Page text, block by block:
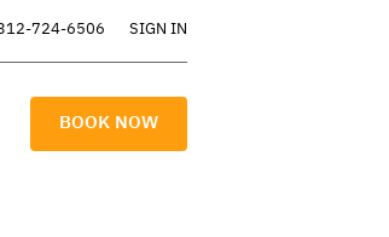
724-6506 SIGN IN
BOOK NOW
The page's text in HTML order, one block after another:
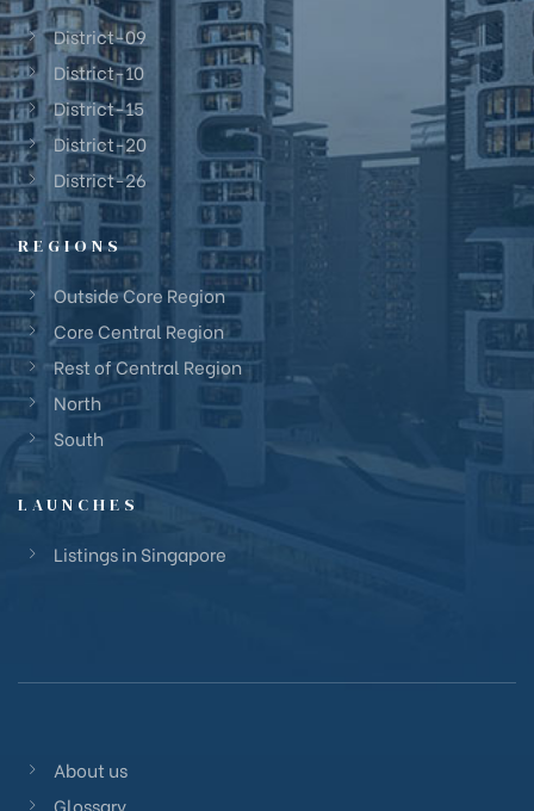
District-09
District-10
District-15
District-20
District-26
REGIONS
Outside Core Region
Core Central Region
Rest of Central Region
North
South
LAUNCHES
Listings in Singapore
About us
Glossary
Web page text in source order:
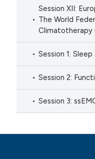
Session XII:
The World
Climatotherapy
Session 1:
Session 2:
Session 3:
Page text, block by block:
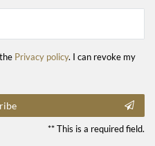
Privacy policy. I can revoke my
** This is a required field.
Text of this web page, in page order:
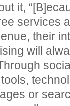
it,
services
their
will
or
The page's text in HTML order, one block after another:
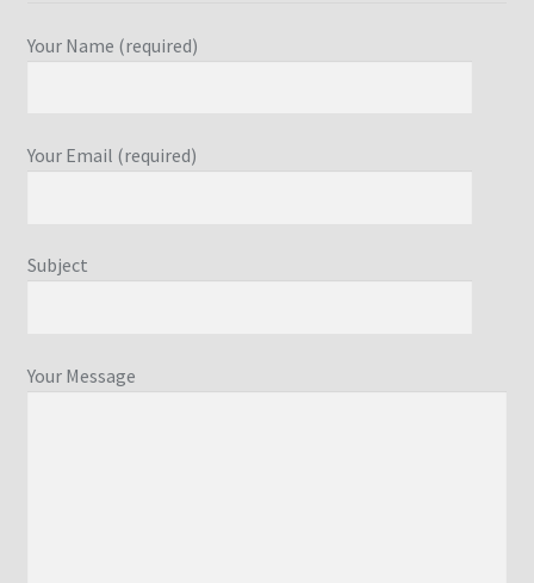
Your Name (required)
Your Email (required)
Subject
Your Message
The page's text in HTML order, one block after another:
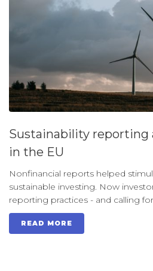
Sustainability reporting
in the EU
Nonfinancial reports helped
sustainable investing. Now
reporting practices - and calling
READ MORE
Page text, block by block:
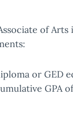
of
or GED
GPA
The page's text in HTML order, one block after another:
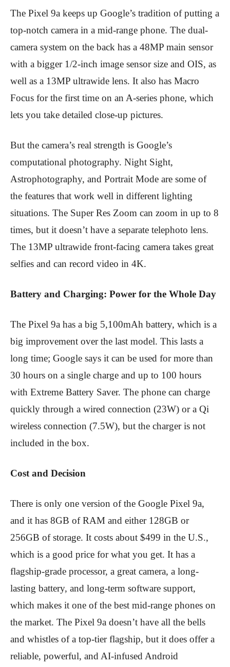
The Pixel 9a keeps up Google’s tradition of putting a
top-notch camera in a mid-range phone. The dual-
camera system on the back has a 48MP main sensor
with a bigger 1/2-inch image sensor size and OIS, as
well as a 13MP ultrawide lens. It also has Macro
Focus for the first time on an A-series phone, which
lets you take detailed close-up pictures.
But the camera’s real strength is Google’s
computational photography. Night Sight,
Astrophotography, and Portrait Mode are some of
the features that work well in different lighting
situations. The Super Res Zoom can zoom in up to 8
times, but it doesn’t have a separate telephoto lens.
The 13MP ultrawide front-facing camera takes great
selfies and can record video in 4K.
Battery and Charging: Power for the Whole Day
The Pixel 9a has a big 5,100mAh battery, which is a
big improvement over the last model. This lasts a
long time; Google says it can be used for more than
30 hours on a single charge and up to 100 hours
with Extreme Battery Saver. The phone can charge
quickly through a wired connection (23W) or a Qi
wireless connection (7.5W), but the charger is not
included in the box.
Cost and Decision
There is only one version of the Google Pixel 9a,
and it has 8GB of RAM and either 128GB or
256GB of storage. It costs about $499 in the U.S.,
which is a good price for what you get. It has a
flagship-grade processor, a great camera, a long-
lasting battery, and long-term software support,
which makes it one of the best mid-range phones on
the market. The Pixel 9a doesn’t have all the bells
and whistles of a top-tier flagship, but it does offer a
reliable, powerful, and AI-infused Android
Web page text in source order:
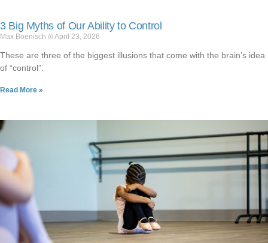
3 Big Myths of Our Ability to Control
Max Boenisch April 23, 2026
These are three of the biggest illusions that come with the brain’s idea
of “control”.
Read More »
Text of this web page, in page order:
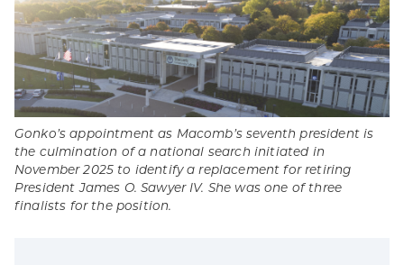
Gonko’s appointment as Macomb’s seventh president is
the culmination of a national search initiated in
November 2025 to identify a replacement for retiring
President James O. Sawyer IV. She was one of three
finalists for the position.
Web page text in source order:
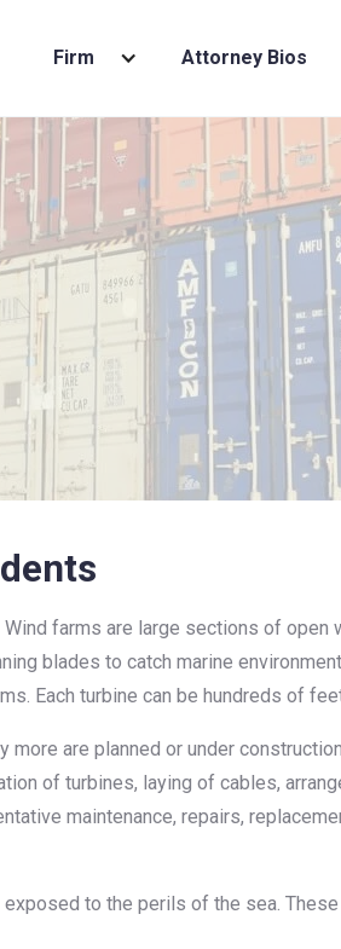
Firm Attorney Bios
farms are large sections of open
blades to catch marine
Each turbine can be hundreds of
are planned or under
of turbines, laying of cables,
maintenance, repairs,
to the perils of the sea. These
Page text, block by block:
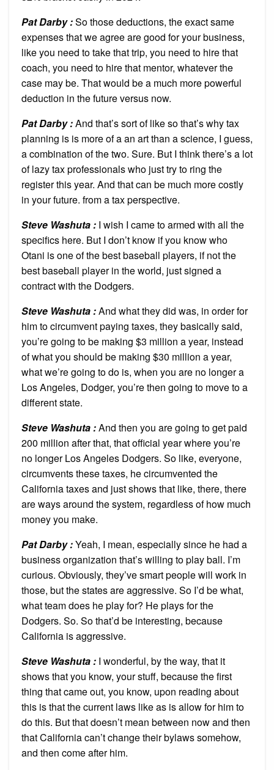
Pat Darby :So those deductions, the exact same
expenses that we agree are good for your business,
like you need to take that trip, you need to hire that
coach, you need to hire that mentor, whatever the
case may be. That would be a much more powerful
deduction in the future versus now.
Pat Darby :And that’s sort of like so that’s why tax
planning is is more of a an art than a science, I guess,
a combination of the two. Sure. But I think there’s a lot
of lazy tax professionals who just try to ring the
register this year. And that can be much more costly
in your future. from a tax perspective.
Steve Washuta : I wish I came to armed with all the
specifics here. But I don’t know if you know who
Otani is one of the best baseball players, if not the
best baseball player in the world, just signed a
contract with the Dodgers.
Steve Washuta :And what they did was, in order for
him to circumvent paying taxes, they basically said,
you’re going to be making $3 million a year, instead
of what you should be making $30 million a year,
what we’re going to do is, when you are no longer a
Los Angeles, Dodger, you’re then going to move to a
different state.
Steve Washuta :And then you are going to get paid
200 million after that, that official year where you’re
no longer Los Angeles Dodgers. So like, everyone,
circumvents these taxes, he circumvented the
California taxes and just shows that like, there, there
are ways around the system, regardless of how much
money you make.
Pat Darby :Yeah, I mean, especially since he had a
business organization that’s willing to play ball. I’m
curious. Obviously, they’ve smart people will work in
those, but the states are aggressive. So I’d be what,
what team does he play for? He plays for the
Dodgers. So. So that’d be interesting, because
California is aggressive.
Steve Washuta : I wonderful, by the way, that it
shows that you know, your stuff, because the first
thing that came out, you know, upon reading about
this is that the current laws like as is allow for him to
do this. But that doesn’t mean between now and then
that California can’t change their bylaws somehow,
and then come after him.
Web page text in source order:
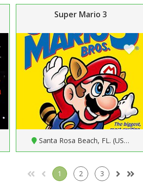
Super Mario 3
Santa Rosa Beach, FL. (US…
1 2 3
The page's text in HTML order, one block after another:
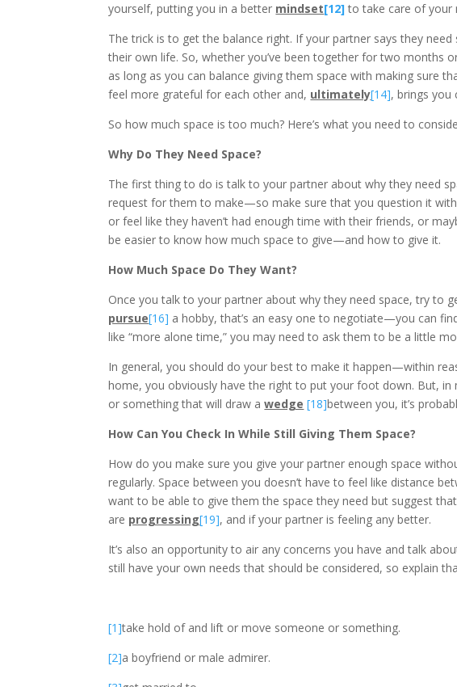
yourself, putting you in a better mindset[12] to take care of your
The trick is to get the balance right. If your partner says they
their own life. So, whether you’ve been together for two months
as long as you can balance giving them space with making sure
feel more grateful for each other and, ultimately[14], brings you
So how much space is too much? Here’s what you need to
Why Do They Need Space?
The first thing to do is talk to your partner about why they need
request for them to make—so make sure that you question it
or feel like they haven’t had enough time with their friends, or
be easier to know how much space to give—and how to give it.
How Much Space Do They Want?
Once you talk to your partner about why they need space, try
pursue[16] a hobby, that’s an easy one to negotiate—you can
like “more alone time,” you may need to ask them to be a little
In general, you should do your best to make it happen—within
home, you obviously have the right to put your foot down. But, in
or something that will draw awedge [18]between you, it’s
How Can You Check In While Still Giving Them Space?
How do you make sure you give your partner enough space
regularly. Space between you doesn’t have to feel like distance
want to be able to give them the space they need but suggest
are progressing[19], and if your partner is feeling any better.
It’s also an opportunity to air any concerns you have and talk
still have your own needs that should be considered, so explain
[1]take hold of and lift or move someone or something.
[2]a boyfriend or male admirer.
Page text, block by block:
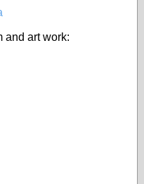
and art work:
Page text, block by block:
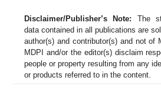
Disclaimer/Publisher’s Note: The
data contained in all publications are
author(s) and contributor(s) and not of
MDPI and/or the editor(s) disclaim
people or property resulting from any
or products referred to in the content.

> **EXERCISE**: Your answer must be the line that contains "MDPI and/or the editor(s) disclaim" and every line after it to the end of the records, reproduced exactly.

> **YOUR SOLUTION**:
MDPI and/or the editor(s) disclaim
people or property resulting from any
or products referred to in the content.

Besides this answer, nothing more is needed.